(Records from a data collection)
[Start of section]
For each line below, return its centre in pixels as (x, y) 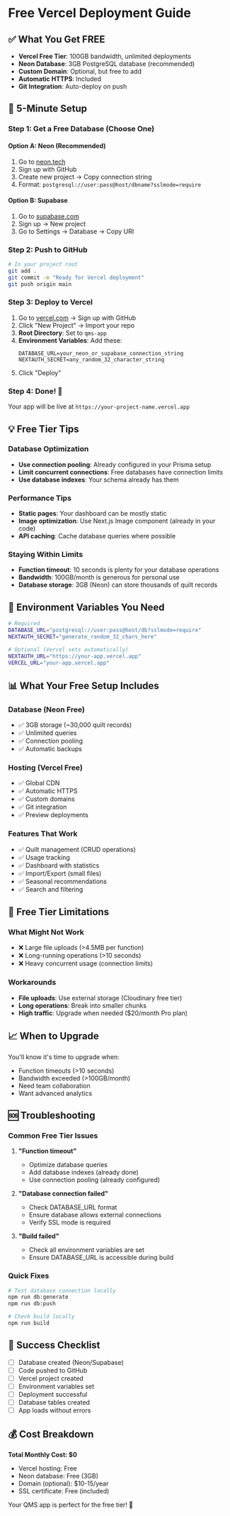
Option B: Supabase (38, 201)
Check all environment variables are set (86, 1250)
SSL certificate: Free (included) (64, 1490)
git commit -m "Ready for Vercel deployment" (76, 277)
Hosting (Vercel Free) (46, 768)
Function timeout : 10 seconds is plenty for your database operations (119, 570)
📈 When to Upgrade (53, 1036)
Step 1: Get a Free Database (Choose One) (81, 129)
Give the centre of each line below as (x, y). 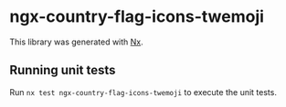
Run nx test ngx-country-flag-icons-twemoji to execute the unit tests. (143, 92)
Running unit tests (63, 70)
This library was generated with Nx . (76, 42)
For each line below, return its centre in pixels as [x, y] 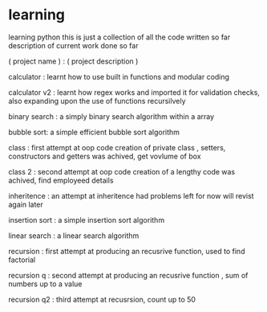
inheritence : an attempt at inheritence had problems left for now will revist [131, 195]
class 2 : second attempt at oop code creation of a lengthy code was [122, 171]
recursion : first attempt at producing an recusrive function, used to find [127, 251]
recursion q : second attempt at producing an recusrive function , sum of [128, 275]
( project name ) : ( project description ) [73, 61]
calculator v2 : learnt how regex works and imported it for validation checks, [134, 92]
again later [26, 204]
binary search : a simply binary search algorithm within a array [111, 116]
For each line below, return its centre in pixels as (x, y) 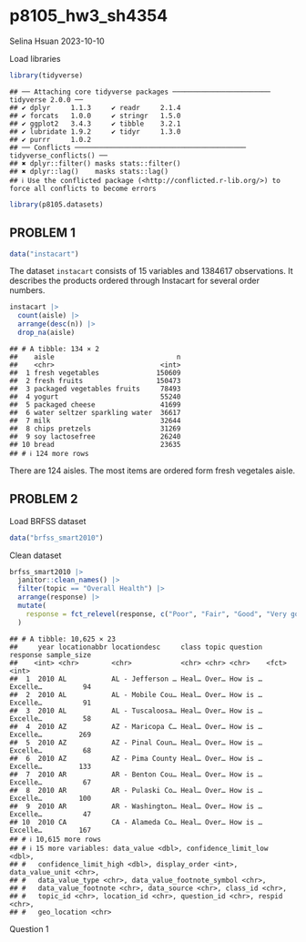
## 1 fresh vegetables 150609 (95, 373)
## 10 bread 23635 (95, 444)
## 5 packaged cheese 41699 (95, 405)
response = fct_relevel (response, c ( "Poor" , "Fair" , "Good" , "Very (156, 614)
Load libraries (35, 58)
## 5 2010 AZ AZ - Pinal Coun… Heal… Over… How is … (136, 743)
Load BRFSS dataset (48, 521)
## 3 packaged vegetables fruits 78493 (95, 389)
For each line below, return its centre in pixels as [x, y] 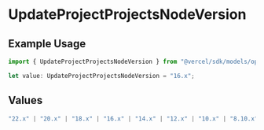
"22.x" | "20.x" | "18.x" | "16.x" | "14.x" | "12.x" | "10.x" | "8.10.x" [133, 119]
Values [26, 100]
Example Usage [47, 44]
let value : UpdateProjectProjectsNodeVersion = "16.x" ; [101, 76]
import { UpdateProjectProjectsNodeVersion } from [93, 61]
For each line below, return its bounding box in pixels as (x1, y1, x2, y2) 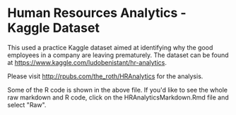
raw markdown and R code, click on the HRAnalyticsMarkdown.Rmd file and (7, 93, 230, 102)
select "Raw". (7, 100, 47, 109)
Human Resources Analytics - (7, 5, 187, 21)
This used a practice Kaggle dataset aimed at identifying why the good (7, 43, 213, 52)
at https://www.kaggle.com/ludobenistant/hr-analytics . (7, 58, 167, 66)
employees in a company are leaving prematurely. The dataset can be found (7, 51, 229, 59)
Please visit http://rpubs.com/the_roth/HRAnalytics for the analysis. (7, 72, 203, 80)
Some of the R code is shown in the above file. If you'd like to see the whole (7, 85, 228, 94)
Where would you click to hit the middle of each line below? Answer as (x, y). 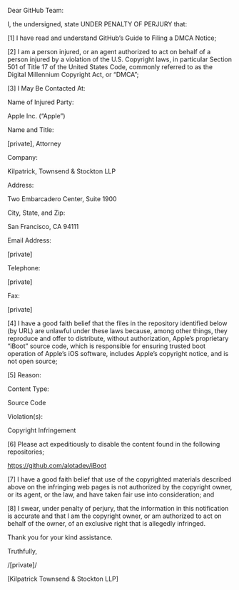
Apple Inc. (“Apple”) (36, 116)
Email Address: (30, 240)
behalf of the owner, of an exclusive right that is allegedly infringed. (106, 523)
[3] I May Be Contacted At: (46, 88)
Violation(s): (25, 416)
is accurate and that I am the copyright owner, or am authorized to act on (115, 516)
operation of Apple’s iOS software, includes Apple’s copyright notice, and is (118, 354)
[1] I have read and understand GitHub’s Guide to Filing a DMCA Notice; (112, 38)
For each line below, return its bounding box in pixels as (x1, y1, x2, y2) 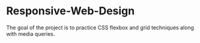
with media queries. (6, 30, 55, 37)
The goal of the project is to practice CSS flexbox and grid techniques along (6, 24, 194, 31)
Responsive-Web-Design (6, 4, 135, 18)
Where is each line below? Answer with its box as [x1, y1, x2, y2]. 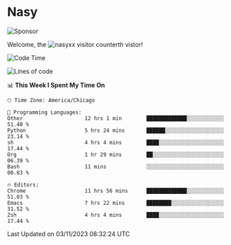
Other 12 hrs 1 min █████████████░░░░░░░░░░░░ [7, 115, 225, 121]
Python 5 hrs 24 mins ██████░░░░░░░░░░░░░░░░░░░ [7, 127, 225, 134]
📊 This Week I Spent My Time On [7, 81, 105, 89]
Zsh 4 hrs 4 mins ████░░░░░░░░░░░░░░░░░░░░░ [7, 211, 225, 218]
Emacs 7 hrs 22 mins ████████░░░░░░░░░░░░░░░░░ [7, 199, 225, 206]
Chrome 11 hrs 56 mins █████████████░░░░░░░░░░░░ [7, 187, 225, 194]
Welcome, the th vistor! [7, 40, 143, 48]
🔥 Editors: [7, 181, 39, 188]
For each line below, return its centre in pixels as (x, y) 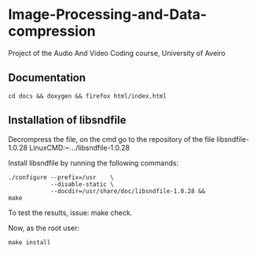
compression (52, 31)
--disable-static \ (82, 184)
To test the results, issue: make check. (70, 212)
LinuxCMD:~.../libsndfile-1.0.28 (80, 147)
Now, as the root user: (44, 228)
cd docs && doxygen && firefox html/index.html (88, 96)
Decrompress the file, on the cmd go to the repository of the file (112, 139)
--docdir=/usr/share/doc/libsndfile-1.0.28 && (128, 191)
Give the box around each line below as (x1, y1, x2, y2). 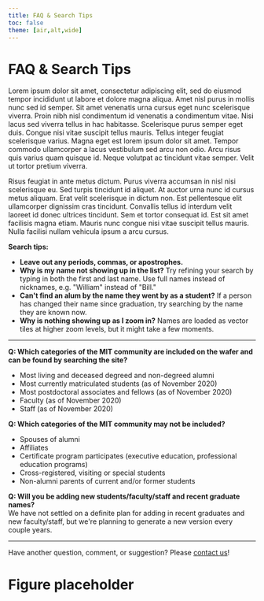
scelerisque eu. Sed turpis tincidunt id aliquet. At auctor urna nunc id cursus (8, 185, 255, 195)
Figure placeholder (8, 576, 134, 593)
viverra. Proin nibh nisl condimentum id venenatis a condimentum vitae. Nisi (8, 111, 254, 121)
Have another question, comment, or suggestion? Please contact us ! (8, 548, 230, 558)
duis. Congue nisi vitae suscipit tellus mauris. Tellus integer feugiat (8, 128, 224, 138)
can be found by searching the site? (8, 355, 128, 365)
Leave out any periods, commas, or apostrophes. (19, 258, 183, 267)
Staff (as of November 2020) (19, 404, 114, 414)
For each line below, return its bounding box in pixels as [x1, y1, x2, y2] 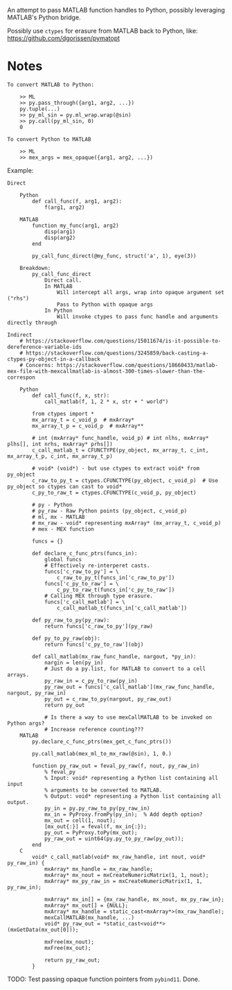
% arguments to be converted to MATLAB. [44, 787, 163, 794]
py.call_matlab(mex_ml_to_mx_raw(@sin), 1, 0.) [32, 750, 172, 757]
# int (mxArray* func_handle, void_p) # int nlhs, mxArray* [32, 434, 209, 441]
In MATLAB [44, 282, 73, 290]
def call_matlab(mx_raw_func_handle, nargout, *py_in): [32, 653, 197, 660]
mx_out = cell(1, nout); [44, 817, 116, 824]
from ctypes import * [32, 410, 95, 417]
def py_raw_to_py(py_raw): [32, 617, 110, 624]
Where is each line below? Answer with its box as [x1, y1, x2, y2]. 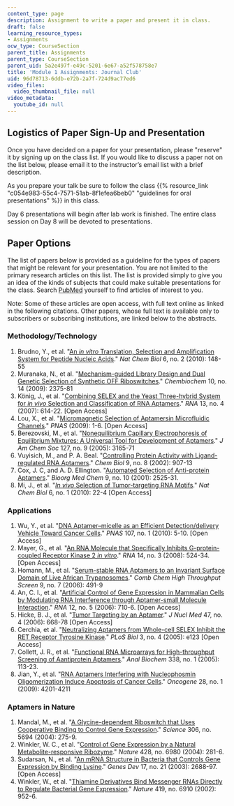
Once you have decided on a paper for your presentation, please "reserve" [7, 145, 223, 154]
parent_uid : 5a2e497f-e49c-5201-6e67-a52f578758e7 [7, 62, 158, 69]
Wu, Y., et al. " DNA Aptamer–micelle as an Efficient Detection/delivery [17, 522, 219, 530]
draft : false [7, 23, 45, 30]
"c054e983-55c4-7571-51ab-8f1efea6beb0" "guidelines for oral [7, 189, 191, 197]
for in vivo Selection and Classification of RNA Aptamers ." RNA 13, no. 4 [17, 399, 225, 407]
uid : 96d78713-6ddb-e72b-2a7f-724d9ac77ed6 [7, 75, 136, 82]
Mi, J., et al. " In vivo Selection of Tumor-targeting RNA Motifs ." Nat [17, 481, 210, 489]
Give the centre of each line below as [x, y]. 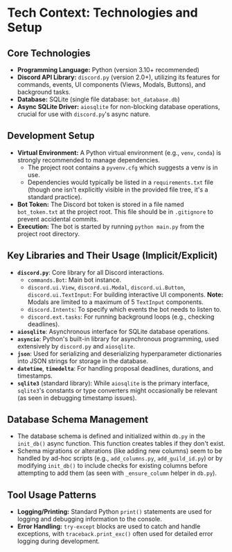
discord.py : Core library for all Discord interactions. [91, 272]
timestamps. [35, 376]
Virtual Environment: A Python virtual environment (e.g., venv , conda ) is [119, 152]
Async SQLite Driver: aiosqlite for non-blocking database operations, [118, 107]
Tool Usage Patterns [52, 495]
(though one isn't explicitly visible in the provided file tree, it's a [118, 190]
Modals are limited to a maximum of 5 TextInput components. [116, 302]
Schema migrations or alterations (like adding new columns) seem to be [119, 451]
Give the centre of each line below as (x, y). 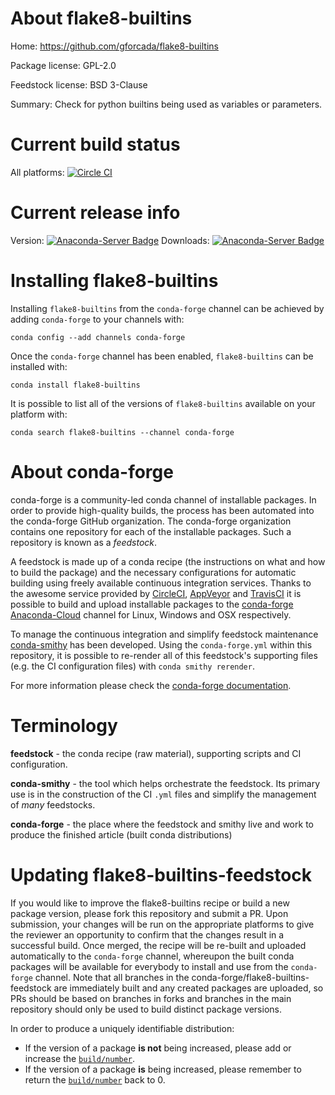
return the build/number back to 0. (95, 1079)
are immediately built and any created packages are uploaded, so (188, 988)
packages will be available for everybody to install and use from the (149, 966)
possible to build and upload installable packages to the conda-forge (152, 604)
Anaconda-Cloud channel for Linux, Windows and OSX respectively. (151, 614)
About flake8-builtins (101, 18)
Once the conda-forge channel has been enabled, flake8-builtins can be (162, 356)
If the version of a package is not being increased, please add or (158, 1048)
[End of section]
◆ **WHAT NEEDS TO BE DONE**: When you repeat the records, reproduce each line exactly and drop the images.

◆ **TASK OUTPUT**:
For each line below, return its centre in pixels as (x, y) 
Option B: Supabase (38, 201)
Check all environment variables are set (86, 1250)
SSL certificate: Free (included) (64, 1490)
git commit -m "Ready for Vercel deployment" (76, 277)
Hosting (Vercel Free) (46, 768)
Function timeout : 10 seconds is plenty for your database operations (119, 570)
📈 When to Upgrade (53, 1036)
Step 1: Get a Free Database (Choose One) (81, 129)
Give the centre of each line below as (x, y). 
Run nx test ngx-country-flag-icons-twemoji to execute the unit tests. (143, 92)
Running unit tests (63, 70)
This library was generated with Nx . (76, 42)
For each line below, return its centre in pixels as [x, y] 
inheritence : an attempt at inheritence had problems left for now will revist [131, 195]
class 2 : second attempt at oop code creation of a lengthy code was [122, 171]
recursion : first attempt at producing an recusrive function, used to find [127, 251]
recursion q : second attempt at producing an recusrive function , sum of [128, 275]
( project name ) : ( project description ) [73, 61]
calculator v2 : learnt how regex works and imported it for validation checks, [134, 92]
again later [26, 204]
binary search : a simply binary search algorithm within a array [111, 116]
For each line below, return its centre in pixels as (x, y) 
## 1 fresh vegetables 150609 (95, 373)
## 10 bread 23635 (95, 444)
## 5 packaged cheese 41699 (95, 405)
response = fct_relevel (response, c ( "Poor" , "Fair" , "Good" , "Very (156, 614)
Load libraries (35, 58)
## 5 2010 AZ AZ - Pinal Coun… Heal… Over… How is … (136, 743)
Load BRFSS dataset (48, 521)
## 3 packaged vegetables fruits 78493 (95, 389)
For each line below, return its centre in pixels as [x, y] 
"22.x" | "20.x" | "18.x" | "16.x" | "14.x" | "12.x" | "10.x" | "8.10.x" [133, 119]
Values [26, 100]
Example Usage [47, 44]
let value : UpdateProjectProjectsNodeVersion = "16.x" ; [101, 76]
import { UpdateProjectProjectsNodeVersion } from [93, 61]
For each line below, return its bounding box in pixels as (x1, y1, x2, y2) 
raw markdown and R code, click on the HRAnalyticsMarkdown.Rmd file and (7, 93, 230, 102)
select "Raw". (7, 100, 47, 109)
Human Resources Analytics - (7, 5, 187, 21)
This used a practice Kaggle dataset aimed at identifying why the good (7, 43, 213, 52)
at https://www.kaggle.com/ludobenistant/hr-analytics . (7, 58, 167, 66)
employees in a company are leaving prematurely. The dataset can be found (7, 51, 229, 59)
Please visit http://rpubs.com/the_roth/HRAnalytics for the analysis. (7, 72, 203, 80)
Some of the R code is shown in the above file. If you'd like to see the whole (7, 85, 228, 94)
Where would you click to hit the middle of each line below? Answer as (x, y). 
Apple Inc. (“Apple”) (36, 116)
Email Address: (30, 240)
behalf of the owner, of an exclusive right that is allegedly infringed. (106, 523)
[3] I May Be Contacted At: (46, 88)
Violation(s): (25, 416)
is accurate and that I am the copyright owner, or am authorized to act on (115, 516)
operation of Apple’s iOS software, includes Apple’s copyright notice, and is (118, 354)
[1] I have read and understand GitHub’s Guide to Filing a DMCA Notice; (112, 38)
For each line below, return its bounding box in pixels as (x1, y1, x2, y2) 
with media queries. (6, 30, 55, 37)
The goal of the project is to practice CSS flexbox and grid techniques along (6, 24, 194, 31)
Responsive-Web-Design (6, 4, 135, 18)
Where is each line below? Answer with its box as [x1, y1, x2, y2]. 
Other 12 hrs 1 min █████████████░░░░░░░░░░░░ [7, 115, 225, 121]
Python 5 hrs 24 mins ██████░░░░░░░░░░░░░░░░░░░ [7, 127, 225, 134]
📊 This Week I Spent My Time On [7, 81, 105, 89]
Zsh 4 hrs 4 mins ████░░░░░░░░░░░░░░░░░░░░░ [7, 211, 225, 218]
Emacs 7 hrs 22 mins ████████░░░░░░░░░░░░░░░░░ [7, 199, 225, 206]
Chrome 11 hrs 56 mins █████████████░░░░░░░░░░░░ [7, 187, 225, 194]
Welcome, the th vistor! [7, 40, 143, 48]
🔥 Editors: [7, 181, 39, 188]
For each line below, return its centre in pixels as (x, y) 
compression (52, 31)
--disable-static \ (82, 184)
To test the results, issue: make check. (70, 212)
LinuxCMD:~.../libsndfile-1.0.28 (80, 147)
Now, as the root user: (44, 228)
cd docs && doxygen && firefox html/index.html (88, 96)
Decrompress the file, on the cmd go to the repository of the file (112, 139)
--docdir=/usr/share/doc/libsndfile-1.0.28 && (128, 191)
Give the box around each line below as (x1, y1, x2, y2). 
scelerisque eu. Sed turpis tincidunt id aliquet. At auctor urna nunc id cursus (8, 185, 255, 195)
Figure placeholder (8, 576, 134, 593)
viverra. Proin nibh nisl condimentum id venenatis a condimentum vitae. Nisi (8, 111, 254, 121)
Have another question, comment, or suggestion? Please contact us ! (8, 548, 230, 558)
duis. Congue nisi vitae suscipit tellus mauris. Tellus integer feugiat (8, 128, 224, 138)
can be found by searching the site? (8, 355, 128, 365)
Leave out any periods, commas, or apostrophes. (19, 258, 183, 267)
Staff (as of November 2020) (19, 404, 114, 414)
For each line below, return its bounding box in pixels as [x1, y1, x2, y2] 
% arguments to be converted to MATLAB. [44, 787, 163, 794]
py.call_matlab(mex_ml_to_mx_raw(@sin), 1, 0.) [32, 750, 172, 757]
# int (mxArray* func_handle, void_p) # int nlhs, mxArray* [32, 434, 209, 441]
In MATLAB [44, 282, 73, 290]
def call_matlab(mx_raw_func_handle, nargout, *py_in): [32, 653, 197, 660]
mx_out = cell(1, nout); [44, 817, 116, 824]
from ctypes import * [32, 410, 95, 417]
def py_raw_to_py(py_raw): [32, 617, 110, 624]
Where is each line below? Answer with its box as [x1, y1, x2, y2]. 
Once you have decided on a paper for your presentation, please "reserve" [7, 145, 223, 154]
parent_uid : 5a2e497f-e49c-5201-6e67-a52f578758e7 [7, 62, 158, 69]
Wu, Y., et al. " DNA Aptamer–micelle as an Efficient Detection/delivery [17, 522, 219, 530]
draft : false [7, 23, 45, 30]
"c054e983-55c4-7571-51ab-8f1efea6beb0" "guidelines for oral [7, 189, 191, 197]
for in vivo Selection and Classification of RNA Aptamers ." RNA 13, no. 4 [17, 399, 225, 407]
uid : 96d78713-6ddb-e72b-2a7f-724d9ac77ed6 [7, 75, 136, 82]
Mi, J., et al. " In vivo Selection of Tumor-targeting RNA Motifs ." Nat [17, 481, 210, 489]
Give the centre of each line below as [x, y]. 
discord.py : Core library for all Discord interactions. [91, 272]
timestamps. [35, 376]
Virtual Environment: A Python virtual environment (e.g., venv , conda ) is [119, 152]
Async SQLite Driver: aiosqlite for non-blocking database operations, [118, 107]
Tool Usage Patterns [52, 495]
(though one isn't explicitly visible in the provided file tree, it's a [118, 190]
Modals are limited to a maximum of 5 TextInput components. [116, 302]
Schema migrations or alterations (like adding new columns) seem to be [119, 451]
Give the centre of each line below as (x, y). 
return the build/number back to 0. (95, 1079)
are immediately built and any created packages are uploaded, so (188, 988)
packages will be available for everybody to install and use from the (149, 966)
possible to build and upload installable packages to the conda-forge (152, 604)
Anaconda-Cloud channel for Linux, Windows and OSX respectively. (151, 614)
About flake8-builtins (101, 18)
Once the conda-forge channel has been enabled, flake8-builtins can be (162, 356)
If the version of a package is not being increased, please add or (158, 1048)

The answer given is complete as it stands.